# CNN's Citizenship Test



## michaeledward (Jun 27, 2006)

This link takes you to a 20 question survey. 

http://www.msnbc.msn.com/id/13442226/

I scored 95% --- the question I missed, I had to guess at. I'm a natural born citizen and the question was about Naturalization paperwork. 

Good Luck


----------



## Ping898 (Jun 27, 2006)

I got a 90%, the ones I got wrong one was one of those elimination questions, i.e. all apply except.... and the other was just a misread.


----------



## Kacey (Jun 27, 2006)

I got 95% also - same thing; I missed the question about which form is used to file for naturalization.


----------



## Kreth (Jun 27, 2006)

95% here as well. I took a guess that the government would use the longest possible name for the naturalization application form and was wrong...


----------



## Rich Parsons (Jun 27, 2006)

michaeledward said:
			
		

> This link takes you to a 20 question survey.
> 
> http://www.msnbc.msn.com/id/13442226/
> 
> ...



100% - But I cheated. I have friends who have applied for citizenship.


----------



## Carol (Jun 27, 2006)

You answered 100% of questions correctly.

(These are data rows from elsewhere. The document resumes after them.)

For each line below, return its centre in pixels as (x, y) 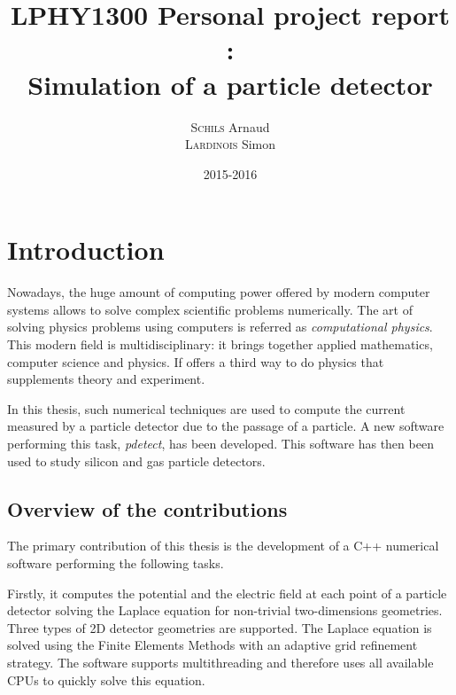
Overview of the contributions (147, 508)
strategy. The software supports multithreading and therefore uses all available (220, 662)
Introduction (86, 250)
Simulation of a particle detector (230, 84)
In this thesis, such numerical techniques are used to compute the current (206, 408)
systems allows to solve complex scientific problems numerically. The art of (210, 309)
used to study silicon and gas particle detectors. (136, 461)
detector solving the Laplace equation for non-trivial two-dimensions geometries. (225, 610)

I applied for - and got - a job with the USCIS.  But, never worked for them.


----------



## shesulsa (Jun 27, 2006)

100%


----------



## Lisa (Jun 27, 2006)

65% but then again, I am not a citizen


----------



## Ping898 (Jun 27, 2006)

Lisa said:
			
		

> 65% but then again, I am not a citizen


 
least not a us citizen


----------



## BrandiJo (Jun 27, 2006)

lol i got an 80 but saddly i just took an american government class and still didnt manage a better score​


----------



## Swordlady (Jun 27, 2006)

Erm...I'm embarrassed to say that I got 80% on the test.  Then again, I've always sucked at history classes.


----------



## qizmoduis (Jun 28, 2006)

95% for me.  I missed the one on amendments and voting rights, much to my chagrin.  I was going to look it up, but I decided to gamble.


----------



## crushing (Jun 28, 2006)

Kreth said:
			
		

> 95% here as well. I took a guess that the government would use the longest possible name for the naturalization application form and was wrong...


 
Same here.


----------



## tradrockrat (Jun 28, 2006)

100 %

But then again I teach US Government and I have two adopted siblings...

I'd _*BETTER*_ get 100% :ultracool


----------



## Cryozombie (Jun 28, 2006)

*Do you have what it takes to become a citizen?*
You answered 90% of questions correctly. Here's your rating: 


However... One of the questions I missed, I knew the correct answer, but I misread what I selected, and two of the ones I got right I guessed at, and was lucky, including the Naturalization form one... So I was probaly only an 85% if you figure that in.


----------



## michaeledward (Jun 28, 2006)

Technopunk said:
			
		

> One of the questions I missed, I knew the correct answer, but I misread what I selected, and two of the ones I got right I guessed at, and was lucky, including the Naturalization form one... So I was probaly only an 85% if you figure that in.


 
Boy, don't we wish that all our tests worked that way. 

Every time my instructor calls out 'Shield and Sword' I run 'Shield and Mace' ... or he calls out 'Deceptive Panther', and I run 'Prance of the Tiger'. 

Just remember, run it like you are the only guy who is doing the right technique, everyone else is wrong


----------



## hongkongfooey (Jun 30, 2006)

I got 90%

I missed the INS form, and voting amendment


----------



## stone_dragone (Jul 10, 2006)

Looks like I can be a citizen!  90% 

i missed the Naturalization paperwork and the justice #...that was a brain fart, really....


----------



## Fluffy (Jul 11, 2006)

95% and I don't know how, I guessed on a couple.


----------



## Bigshadow (Jul 11, 2006)

85%  Missed the chief justice (should have went with my first thought ) and the naturalization form question (to be expected being born here).


----------